#### Source data ####

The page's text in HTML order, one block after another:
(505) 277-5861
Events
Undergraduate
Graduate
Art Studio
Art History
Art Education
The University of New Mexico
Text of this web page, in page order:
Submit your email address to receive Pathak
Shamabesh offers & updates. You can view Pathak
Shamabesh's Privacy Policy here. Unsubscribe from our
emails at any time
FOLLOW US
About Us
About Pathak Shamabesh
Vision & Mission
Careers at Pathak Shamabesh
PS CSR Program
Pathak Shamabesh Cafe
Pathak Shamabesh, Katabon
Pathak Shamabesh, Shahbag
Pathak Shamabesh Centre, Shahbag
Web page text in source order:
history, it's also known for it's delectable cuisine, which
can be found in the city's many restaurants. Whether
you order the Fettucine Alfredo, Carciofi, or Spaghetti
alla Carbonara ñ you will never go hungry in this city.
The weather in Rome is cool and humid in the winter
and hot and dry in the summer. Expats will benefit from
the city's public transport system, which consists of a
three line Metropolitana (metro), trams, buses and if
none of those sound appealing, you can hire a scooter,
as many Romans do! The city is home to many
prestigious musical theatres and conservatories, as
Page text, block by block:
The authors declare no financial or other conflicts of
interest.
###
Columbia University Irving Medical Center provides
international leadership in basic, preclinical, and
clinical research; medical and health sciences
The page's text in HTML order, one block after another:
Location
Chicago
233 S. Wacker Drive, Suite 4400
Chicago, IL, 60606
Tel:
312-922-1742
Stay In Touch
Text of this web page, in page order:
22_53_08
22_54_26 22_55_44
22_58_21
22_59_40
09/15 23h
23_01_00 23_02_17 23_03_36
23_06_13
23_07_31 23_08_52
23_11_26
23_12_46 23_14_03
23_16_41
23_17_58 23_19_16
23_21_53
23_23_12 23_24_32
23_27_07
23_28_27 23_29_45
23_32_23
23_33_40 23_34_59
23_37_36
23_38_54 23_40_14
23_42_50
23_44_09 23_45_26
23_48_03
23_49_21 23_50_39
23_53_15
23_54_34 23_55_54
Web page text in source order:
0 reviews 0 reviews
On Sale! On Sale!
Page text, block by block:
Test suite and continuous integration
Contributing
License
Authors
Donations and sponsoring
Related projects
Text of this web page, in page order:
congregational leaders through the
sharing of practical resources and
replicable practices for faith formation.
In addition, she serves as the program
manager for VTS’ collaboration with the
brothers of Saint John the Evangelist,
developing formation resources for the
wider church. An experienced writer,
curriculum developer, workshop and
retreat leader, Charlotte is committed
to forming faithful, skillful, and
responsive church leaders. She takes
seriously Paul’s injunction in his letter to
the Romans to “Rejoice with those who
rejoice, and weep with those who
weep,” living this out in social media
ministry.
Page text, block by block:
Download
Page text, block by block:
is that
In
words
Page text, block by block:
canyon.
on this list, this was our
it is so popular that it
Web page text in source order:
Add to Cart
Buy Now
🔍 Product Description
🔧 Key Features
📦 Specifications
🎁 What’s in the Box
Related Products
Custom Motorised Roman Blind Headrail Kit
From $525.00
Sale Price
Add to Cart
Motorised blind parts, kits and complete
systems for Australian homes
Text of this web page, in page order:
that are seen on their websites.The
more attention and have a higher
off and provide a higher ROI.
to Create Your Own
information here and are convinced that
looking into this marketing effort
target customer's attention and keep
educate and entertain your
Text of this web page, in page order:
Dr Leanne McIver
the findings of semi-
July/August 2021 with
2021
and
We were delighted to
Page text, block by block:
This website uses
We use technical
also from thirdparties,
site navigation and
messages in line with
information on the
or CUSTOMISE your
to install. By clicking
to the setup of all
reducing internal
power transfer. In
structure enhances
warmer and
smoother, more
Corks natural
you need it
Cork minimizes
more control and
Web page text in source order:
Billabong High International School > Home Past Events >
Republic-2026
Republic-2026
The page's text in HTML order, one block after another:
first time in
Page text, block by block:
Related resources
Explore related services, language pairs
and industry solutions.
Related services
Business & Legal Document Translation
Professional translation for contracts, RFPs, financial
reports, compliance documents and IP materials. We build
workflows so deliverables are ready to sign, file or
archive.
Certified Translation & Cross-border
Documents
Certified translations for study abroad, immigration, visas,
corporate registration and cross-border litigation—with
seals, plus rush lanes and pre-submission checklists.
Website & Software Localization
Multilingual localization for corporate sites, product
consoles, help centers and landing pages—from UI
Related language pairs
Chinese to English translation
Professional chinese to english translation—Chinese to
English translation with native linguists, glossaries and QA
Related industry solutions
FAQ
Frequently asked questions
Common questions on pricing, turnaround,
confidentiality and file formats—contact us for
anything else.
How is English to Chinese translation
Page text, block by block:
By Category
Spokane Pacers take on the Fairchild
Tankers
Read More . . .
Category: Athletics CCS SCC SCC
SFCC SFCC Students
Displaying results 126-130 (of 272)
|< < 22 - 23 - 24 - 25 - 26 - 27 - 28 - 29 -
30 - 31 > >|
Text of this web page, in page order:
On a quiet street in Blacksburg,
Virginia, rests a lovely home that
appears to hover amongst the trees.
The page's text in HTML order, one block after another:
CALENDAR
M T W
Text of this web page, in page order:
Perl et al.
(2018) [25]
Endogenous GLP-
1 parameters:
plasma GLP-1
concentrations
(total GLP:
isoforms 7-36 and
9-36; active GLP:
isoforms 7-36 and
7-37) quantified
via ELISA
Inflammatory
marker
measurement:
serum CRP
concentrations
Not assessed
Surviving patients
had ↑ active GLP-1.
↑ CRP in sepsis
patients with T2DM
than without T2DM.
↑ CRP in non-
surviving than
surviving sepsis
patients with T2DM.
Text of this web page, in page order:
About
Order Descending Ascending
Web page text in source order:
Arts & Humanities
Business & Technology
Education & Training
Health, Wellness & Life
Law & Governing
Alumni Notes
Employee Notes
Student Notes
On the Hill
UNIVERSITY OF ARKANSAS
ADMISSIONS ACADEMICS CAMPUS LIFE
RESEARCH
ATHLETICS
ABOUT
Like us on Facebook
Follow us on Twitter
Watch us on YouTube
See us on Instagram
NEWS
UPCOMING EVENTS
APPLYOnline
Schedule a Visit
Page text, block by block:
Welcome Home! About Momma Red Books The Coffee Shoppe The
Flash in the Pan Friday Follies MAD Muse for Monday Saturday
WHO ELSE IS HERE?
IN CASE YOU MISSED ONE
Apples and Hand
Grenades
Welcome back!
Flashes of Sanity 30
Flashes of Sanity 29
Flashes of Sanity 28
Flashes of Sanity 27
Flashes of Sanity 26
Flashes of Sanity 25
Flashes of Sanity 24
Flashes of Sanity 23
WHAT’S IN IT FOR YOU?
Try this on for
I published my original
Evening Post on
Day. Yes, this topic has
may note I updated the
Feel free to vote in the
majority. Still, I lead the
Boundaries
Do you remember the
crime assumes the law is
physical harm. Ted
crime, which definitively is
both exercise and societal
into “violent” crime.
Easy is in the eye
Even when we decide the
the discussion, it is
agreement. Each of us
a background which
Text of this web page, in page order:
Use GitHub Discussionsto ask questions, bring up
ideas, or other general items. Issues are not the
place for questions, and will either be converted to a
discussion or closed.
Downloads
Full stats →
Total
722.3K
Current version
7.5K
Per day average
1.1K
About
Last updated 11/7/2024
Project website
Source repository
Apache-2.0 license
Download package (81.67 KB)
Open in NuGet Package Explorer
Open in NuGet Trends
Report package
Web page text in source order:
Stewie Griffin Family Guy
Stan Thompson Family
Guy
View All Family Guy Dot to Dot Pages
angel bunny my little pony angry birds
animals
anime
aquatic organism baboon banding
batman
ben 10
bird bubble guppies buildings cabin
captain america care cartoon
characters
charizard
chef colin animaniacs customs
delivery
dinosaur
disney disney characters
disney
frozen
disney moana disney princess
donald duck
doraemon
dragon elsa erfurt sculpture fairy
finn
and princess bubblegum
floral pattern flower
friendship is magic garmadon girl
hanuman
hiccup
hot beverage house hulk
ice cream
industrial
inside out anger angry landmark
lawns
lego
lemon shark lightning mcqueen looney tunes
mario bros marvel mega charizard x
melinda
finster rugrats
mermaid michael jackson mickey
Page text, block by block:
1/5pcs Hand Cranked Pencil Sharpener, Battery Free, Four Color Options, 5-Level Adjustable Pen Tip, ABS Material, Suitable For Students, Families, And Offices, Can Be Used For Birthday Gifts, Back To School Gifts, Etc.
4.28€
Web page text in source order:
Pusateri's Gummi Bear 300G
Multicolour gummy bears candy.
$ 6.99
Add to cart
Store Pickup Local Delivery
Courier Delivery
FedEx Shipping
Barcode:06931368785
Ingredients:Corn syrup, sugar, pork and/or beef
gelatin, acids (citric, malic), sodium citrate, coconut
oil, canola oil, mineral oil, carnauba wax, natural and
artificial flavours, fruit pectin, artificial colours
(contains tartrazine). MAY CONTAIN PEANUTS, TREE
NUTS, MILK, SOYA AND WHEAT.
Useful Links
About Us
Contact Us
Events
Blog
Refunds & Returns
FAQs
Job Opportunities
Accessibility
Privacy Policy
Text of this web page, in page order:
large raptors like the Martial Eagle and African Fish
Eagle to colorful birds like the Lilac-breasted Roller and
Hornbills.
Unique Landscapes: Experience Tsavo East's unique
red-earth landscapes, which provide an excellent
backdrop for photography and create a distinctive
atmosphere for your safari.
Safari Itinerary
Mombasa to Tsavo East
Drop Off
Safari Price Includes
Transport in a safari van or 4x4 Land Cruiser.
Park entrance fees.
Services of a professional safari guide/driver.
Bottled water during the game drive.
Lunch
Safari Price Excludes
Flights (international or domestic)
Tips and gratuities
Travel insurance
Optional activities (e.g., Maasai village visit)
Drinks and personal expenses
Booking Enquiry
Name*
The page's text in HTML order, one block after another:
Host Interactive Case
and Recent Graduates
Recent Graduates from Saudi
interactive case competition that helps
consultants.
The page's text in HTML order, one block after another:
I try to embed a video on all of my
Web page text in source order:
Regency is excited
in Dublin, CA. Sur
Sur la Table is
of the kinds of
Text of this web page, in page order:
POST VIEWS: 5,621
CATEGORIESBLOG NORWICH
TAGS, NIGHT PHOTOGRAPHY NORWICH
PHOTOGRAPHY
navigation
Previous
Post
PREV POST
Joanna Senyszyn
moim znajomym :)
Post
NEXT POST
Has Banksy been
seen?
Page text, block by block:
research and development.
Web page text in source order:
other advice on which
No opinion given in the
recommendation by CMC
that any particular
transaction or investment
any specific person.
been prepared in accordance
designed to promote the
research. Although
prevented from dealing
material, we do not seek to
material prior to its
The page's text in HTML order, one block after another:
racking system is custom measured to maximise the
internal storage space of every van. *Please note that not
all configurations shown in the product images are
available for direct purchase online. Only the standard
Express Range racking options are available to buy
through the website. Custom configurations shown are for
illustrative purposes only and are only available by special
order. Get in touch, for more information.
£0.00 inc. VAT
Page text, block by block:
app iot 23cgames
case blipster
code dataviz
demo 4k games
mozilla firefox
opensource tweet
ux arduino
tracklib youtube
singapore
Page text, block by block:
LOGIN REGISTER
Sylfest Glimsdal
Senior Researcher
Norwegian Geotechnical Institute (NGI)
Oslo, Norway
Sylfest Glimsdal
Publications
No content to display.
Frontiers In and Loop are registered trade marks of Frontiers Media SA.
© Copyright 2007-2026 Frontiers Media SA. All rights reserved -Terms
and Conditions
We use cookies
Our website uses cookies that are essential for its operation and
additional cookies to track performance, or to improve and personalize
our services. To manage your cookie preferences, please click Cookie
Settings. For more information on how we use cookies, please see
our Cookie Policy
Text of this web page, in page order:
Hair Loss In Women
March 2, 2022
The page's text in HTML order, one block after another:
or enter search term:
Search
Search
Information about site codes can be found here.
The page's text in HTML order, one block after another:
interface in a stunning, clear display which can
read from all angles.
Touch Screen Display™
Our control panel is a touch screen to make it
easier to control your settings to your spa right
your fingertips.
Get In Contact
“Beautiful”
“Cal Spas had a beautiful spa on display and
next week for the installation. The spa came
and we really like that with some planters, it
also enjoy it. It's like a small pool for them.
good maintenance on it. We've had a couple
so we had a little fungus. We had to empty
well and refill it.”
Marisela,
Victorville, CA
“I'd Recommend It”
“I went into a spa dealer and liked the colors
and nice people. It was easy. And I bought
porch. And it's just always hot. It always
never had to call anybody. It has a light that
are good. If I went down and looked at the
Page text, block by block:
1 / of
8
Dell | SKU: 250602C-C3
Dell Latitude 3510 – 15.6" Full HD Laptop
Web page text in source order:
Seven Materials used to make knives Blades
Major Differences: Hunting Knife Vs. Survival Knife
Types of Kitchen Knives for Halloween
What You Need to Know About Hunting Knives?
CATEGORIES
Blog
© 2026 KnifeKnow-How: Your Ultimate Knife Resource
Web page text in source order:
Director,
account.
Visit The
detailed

####

Every line above from the line with "app iot 23cgames" to the line with "also enjoy it.", inclusive, must be returned exactly; no other line belongs in the reply.

■ **Answer below**
app iot 23cgames
case blipster
code dataviz
demo 4k games
mozilla firefox
opensource tweet
ux arduino
tracklib youtube
singapore
Page text, block by block:
LOGIN REGISTER
Sylfest Glimsdal
Senior Researcher
Norwegian Geotechnical Institute (NGI)
Oslo, Norway
Sylfest Glimsdal
Publications
No content to display.
Frontiers In and Loop are registered trade marks of Frontiers Media SA.
© Copyright 2007-2026 Frontiers Media SA. All rights reserved -Terms
and Conditions
We use cookies
Our website uses cookies that are essential for its operation and
additional cookies to track performance, or to improve and personalize
our services. To manage your cookie preferences, please click Cookie
Settings. For more information on how we use cookies, please see
our Cookie Policy
Text of this web page, in page order:
Hair Loss In Women
March 2, 2022
The page's text in HTML order, one block after another:
or enter search term:
Search
Search
Information about site codes can be found here.
The page's text in HTML order, one block after another:
interface in a stunning, clear display which can
read from all angles.
Touch Screen Display™
Our control panel is a touch screen to make it
easier to control your settings to your spa right
your fingertips.
Get In Contact
“Beautiful”
“Cal Spas had a beautiful spa on display and
next week for the installation. The spa came
and we really like that with some planters, it
also enjoy it. It's like a small pool for them.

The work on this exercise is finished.